• **Brief**: Set down exactly the lines below between the line holding "a criação e" and the line holding "Memory Polynomial (AMP)", inclusive; no other line belongs in the answer.

• **Given records**:
========================================================================

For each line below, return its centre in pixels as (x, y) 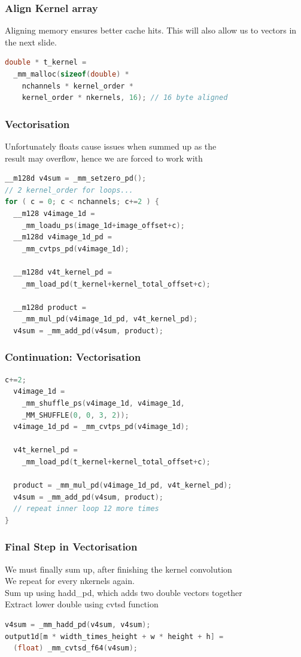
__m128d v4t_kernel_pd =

========================================================================

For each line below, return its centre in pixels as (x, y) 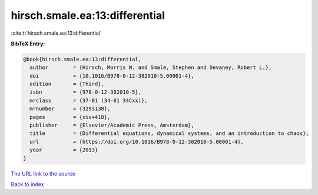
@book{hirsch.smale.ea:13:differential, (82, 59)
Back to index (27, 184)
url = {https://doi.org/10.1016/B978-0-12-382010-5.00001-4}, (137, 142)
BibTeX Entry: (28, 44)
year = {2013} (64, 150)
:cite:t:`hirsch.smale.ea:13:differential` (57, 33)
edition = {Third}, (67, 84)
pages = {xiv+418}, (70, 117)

========================================================================

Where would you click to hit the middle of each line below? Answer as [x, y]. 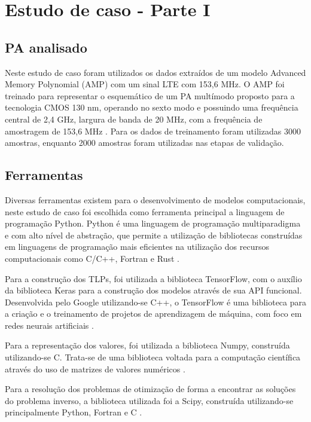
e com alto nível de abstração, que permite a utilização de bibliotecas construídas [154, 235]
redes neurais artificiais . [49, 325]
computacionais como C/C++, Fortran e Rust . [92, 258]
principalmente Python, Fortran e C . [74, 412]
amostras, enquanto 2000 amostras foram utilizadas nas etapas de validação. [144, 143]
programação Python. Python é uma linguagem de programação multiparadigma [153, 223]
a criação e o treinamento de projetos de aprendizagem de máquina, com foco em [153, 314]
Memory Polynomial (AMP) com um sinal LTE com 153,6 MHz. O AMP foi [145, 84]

========================================================================

• **Solved problem**:
a criação e o treinamento de projetos de aprendizagem de máquina, com foco em [153, 314]
Memory Polynomial (AMP) com um sinal LTE com 153,6 MHz. O AMP foi [145, 84]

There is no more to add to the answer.